From the entries below, copy exactly the lines from the one that contains "needs to be" through the one that contains "If YOU need", both included, and only those.

(Dataset excerpts)
..............................
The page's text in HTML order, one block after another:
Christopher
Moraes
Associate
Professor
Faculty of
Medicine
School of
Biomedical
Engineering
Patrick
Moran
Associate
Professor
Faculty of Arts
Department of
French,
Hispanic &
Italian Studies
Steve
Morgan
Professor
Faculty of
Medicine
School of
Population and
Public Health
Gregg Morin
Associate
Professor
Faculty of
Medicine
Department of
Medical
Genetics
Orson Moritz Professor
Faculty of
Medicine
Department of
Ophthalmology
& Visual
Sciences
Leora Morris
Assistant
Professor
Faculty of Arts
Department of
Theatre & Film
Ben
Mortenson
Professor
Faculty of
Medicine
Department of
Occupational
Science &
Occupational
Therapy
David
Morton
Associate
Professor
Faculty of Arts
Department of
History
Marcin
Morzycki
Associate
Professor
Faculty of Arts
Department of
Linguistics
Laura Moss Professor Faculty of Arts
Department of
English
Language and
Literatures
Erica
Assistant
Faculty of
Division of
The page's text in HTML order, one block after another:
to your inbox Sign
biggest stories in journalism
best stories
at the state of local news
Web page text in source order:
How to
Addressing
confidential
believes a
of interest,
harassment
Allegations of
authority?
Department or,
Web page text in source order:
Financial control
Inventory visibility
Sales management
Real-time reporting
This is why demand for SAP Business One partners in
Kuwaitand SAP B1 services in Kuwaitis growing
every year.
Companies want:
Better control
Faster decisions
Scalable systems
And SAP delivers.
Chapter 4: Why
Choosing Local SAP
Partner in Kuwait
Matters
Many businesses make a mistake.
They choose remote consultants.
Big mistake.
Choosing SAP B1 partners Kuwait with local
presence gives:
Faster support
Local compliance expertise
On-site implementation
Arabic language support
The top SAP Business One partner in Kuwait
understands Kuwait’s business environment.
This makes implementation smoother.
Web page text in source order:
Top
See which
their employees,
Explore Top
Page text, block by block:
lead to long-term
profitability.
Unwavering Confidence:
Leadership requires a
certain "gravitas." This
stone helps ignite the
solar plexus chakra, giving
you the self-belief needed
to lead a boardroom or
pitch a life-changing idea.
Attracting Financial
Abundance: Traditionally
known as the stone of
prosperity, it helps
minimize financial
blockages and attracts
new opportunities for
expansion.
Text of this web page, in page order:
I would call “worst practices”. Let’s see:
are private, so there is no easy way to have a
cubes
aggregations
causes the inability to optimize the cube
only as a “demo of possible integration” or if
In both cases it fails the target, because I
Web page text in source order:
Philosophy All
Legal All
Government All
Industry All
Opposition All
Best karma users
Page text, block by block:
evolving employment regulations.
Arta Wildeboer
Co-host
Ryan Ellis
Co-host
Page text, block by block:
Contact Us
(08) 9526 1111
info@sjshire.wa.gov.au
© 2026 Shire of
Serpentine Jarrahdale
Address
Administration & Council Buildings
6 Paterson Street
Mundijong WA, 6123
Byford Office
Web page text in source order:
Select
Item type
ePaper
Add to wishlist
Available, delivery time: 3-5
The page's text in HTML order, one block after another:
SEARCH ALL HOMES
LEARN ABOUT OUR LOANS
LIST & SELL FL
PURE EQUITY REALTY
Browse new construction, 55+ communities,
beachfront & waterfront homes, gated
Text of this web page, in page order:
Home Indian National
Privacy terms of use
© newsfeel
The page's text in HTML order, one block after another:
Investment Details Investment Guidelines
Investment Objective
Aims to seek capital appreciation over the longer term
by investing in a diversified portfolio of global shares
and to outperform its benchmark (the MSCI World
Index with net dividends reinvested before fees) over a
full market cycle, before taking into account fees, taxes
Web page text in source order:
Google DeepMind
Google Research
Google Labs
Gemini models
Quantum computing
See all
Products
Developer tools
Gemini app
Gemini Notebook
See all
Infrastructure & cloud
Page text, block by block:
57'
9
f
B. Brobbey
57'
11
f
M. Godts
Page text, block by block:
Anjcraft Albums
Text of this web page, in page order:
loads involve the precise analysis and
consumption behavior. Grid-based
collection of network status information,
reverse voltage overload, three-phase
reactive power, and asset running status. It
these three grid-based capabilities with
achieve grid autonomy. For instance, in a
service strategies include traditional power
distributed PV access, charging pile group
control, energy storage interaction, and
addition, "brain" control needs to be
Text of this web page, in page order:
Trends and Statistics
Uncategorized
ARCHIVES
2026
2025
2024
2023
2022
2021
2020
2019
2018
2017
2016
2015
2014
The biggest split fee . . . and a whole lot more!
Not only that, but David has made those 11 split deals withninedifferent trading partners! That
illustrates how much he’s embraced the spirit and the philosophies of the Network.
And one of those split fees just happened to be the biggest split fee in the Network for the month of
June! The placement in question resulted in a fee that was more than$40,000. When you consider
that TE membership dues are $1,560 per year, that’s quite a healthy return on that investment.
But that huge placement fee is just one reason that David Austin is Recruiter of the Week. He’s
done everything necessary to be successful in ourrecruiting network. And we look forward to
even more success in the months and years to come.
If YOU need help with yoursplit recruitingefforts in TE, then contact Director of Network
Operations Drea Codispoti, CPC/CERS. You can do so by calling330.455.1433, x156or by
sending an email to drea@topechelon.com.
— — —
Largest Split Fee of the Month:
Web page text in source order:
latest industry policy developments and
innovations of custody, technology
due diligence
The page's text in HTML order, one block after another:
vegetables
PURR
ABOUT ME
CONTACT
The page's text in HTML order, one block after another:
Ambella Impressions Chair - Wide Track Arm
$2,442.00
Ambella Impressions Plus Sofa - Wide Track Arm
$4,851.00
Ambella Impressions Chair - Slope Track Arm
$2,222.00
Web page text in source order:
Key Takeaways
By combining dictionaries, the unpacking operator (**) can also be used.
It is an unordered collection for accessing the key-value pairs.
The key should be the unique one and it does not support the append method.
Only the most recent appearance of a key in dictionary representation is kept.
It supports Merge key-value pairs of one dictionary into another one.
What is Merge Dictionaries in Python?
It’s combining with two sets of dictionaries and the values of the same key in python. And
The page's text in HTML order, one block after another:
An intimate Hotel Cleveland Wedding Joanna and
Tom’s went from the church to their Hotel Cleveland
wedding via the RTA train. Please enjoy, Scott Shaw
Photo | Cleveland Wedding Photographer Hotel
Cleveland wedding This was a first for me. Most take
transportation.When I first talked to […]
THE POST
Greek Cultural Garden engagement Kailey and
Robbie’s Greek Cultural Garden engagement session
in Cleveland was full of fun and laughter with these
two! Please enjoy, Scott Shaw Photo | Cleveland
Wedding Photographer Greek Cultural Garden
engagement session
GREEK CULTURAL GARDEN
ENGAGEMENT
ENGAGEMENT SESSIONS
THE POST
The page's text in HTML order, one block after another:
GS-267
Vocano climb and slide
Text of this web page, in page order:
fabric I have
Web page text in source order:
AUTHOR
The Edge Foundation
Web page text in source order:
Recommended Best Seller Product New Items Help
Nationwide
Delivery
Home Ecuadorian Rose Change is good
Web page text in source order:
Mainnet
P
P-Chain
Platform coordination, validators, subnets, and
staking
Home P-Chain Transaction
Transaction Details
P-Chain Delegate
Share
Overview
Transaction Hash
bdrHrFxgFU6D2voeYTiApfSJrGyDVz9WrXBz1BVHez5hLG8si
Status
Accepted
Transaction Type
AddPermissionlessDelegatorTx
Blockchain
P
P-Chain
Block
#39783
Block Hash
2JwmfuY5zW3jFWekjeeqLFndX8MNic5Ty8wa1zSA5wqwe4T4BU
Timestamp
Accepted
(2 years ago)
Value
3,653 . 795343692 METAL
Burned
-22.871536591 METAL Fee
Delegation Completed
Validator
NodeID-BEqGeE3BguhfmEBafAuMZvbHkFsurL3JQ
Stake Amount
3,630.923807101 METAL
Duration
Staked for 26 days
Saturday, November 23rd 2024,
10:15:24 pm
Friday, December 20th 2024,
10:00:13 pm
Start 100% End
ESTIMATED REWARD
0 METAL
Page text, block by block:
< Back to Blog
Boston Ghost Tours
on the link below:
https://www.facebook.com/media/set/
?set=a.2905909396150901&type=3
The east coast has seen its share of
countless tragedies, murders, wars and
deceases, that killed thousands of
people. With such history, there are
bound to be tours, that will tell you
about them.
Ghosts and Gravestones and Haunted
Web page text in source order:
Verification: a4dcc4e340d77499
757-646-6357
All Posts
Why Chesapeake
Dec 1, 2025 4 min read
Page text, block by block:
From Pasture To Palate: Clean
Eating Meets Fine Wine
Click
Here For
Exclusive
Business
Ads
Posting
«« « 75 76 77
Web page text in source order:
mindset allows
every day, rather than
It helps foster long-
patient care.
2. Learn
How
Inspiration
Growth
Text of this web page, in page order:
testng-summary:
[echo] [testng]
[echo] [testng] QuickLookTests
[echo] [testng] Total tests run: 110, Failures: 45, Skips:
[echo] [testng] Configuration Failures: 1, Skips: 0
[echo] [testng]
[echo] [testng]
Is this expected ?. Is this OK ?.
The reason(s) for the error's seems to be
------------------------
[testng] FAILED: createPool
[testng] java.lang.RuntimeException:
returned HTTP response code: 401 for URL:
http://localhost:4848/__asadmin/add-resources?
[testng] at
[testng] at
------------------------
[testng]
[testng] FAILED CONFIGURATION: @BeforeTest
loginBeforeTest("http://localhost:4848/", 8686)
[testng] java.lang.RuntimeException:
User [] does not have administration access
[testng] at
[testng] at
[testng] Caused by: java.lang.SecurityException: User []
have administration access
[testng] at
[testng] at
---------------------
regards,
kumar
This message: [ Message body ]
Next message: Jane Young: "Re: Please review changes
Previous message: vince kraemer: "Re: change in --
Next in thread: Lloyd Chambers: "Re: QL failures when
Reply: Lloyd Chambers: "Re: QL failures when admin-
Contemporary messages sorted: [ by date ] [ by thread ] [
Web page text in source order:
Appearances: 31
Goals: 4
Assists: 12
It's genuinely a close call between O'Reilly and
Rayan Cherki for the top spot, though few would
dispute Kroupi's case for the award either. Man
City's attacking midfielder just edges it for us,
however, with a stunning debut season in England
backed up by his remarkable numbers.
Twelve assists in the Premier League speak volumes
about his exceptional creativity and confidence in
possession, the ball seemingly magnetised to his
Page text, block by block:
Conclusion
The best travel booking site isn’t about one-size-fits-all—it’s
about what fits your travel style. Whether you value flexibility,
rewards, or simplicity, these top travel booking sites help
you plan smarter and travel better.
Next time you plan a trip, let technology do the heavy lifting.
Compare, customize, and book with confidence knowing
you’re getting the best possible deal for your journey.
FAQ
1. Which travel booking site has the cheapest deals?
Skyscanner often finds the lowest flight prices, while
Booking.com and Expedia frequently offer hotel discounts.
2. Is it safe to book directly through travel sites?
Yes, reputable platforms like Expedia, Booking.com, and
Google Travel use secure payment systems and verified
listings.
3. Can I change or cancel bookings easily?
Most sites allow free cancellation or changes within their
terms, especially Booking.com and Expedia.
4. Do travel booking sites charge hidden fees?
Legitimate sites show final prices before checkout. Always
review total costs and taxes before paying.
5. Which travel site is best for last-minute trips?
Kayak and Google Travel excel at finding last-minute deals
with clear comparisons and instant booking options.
..............................
### THE ANSWER
addition, "brain" control needs to be
Text of this web page, in page order:
Trends and Statistics
Uncategorized
ARCHIVES
2026
2025
2024
2023
2022
2021
2020
2019
2018
2017
2016
2015
2014
The biggest split fee . . . and a whole lot more!
Not only that, but David has made those 11 split deals withninedifferent trading partners! That
illustrates how much he’s embraced the spirit and the philosophies of the Network.
And one of those split fees just happened to be the biggest split fee in the Network for the month of
June! The placement in question resulted in a fee that was more than$40,000. When you consider
that TE membership dues are $1,560 per year, that’s quite a healthy return on that investment.
But that huge placement fee is just one reason that David Austin is Recruiter of the Week. He’s
done everything necessary to be successful in ourrecruiting network. And we look forward to
even more success in the months and years to come.
If YOU need help with yoursplit recruitingefforts in TE, then contact Director of Network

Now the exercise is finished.